**DATA RECORDS:**
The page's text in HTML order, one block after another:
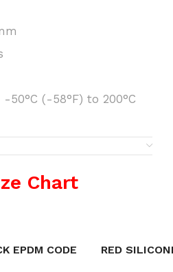
-50°C (-58°F) to 200°C
Chart
EPDM CODE RED
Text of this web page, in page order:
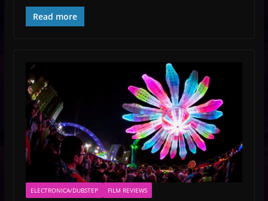
Read more
ELECTRONICA/DUBSTEP FILM REVIEWS
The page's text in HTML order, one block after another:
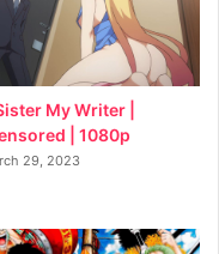
My Writer |
| 1080p
29, 2023
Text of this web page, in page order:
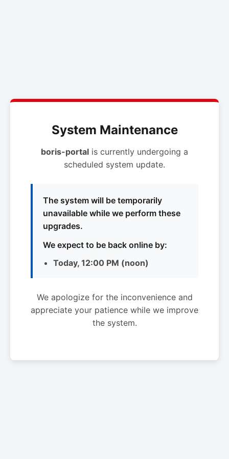
System Maintenance
boris-portal is currently undergoing a
scheduled system update.
The system will be temporarily
unavailable while we perform these
upgrades.
We expect to be back online by:
Today, 12:00 PM (noon)
We apologize for the inconvenience and
appreciate your patience while we improve
the system.
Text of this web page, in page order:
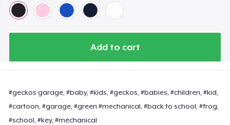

**INSTRUCTIONS FOR THE TASK:** Give every line of the listing above again, exactly, with no images.

**YOUR RESPONSE:**
The page's text in HTML order, one block after another:
-50°C (-58°F) to 200°C
Chart
EPDM CODE RED
Text of this web page, in page order:
Read more
ELECTRONICA/DUBSTEP FILM REVIEWS
The page's text in HTML order, one block after another:
My Writer |
| 1080p
29, 2023
Text of this web page, in page order:
System Maintenance
boris-portal is currently undergoing a
scheduled system update.
The system will be temporarily
unavailable while we perform these
upgrades.
We expect to be back online by:
Today, 12:00 PM (noon)
We apologize for the inconvenience and
appreciate your patience while we improve
the system.
Text of this web page, in page order:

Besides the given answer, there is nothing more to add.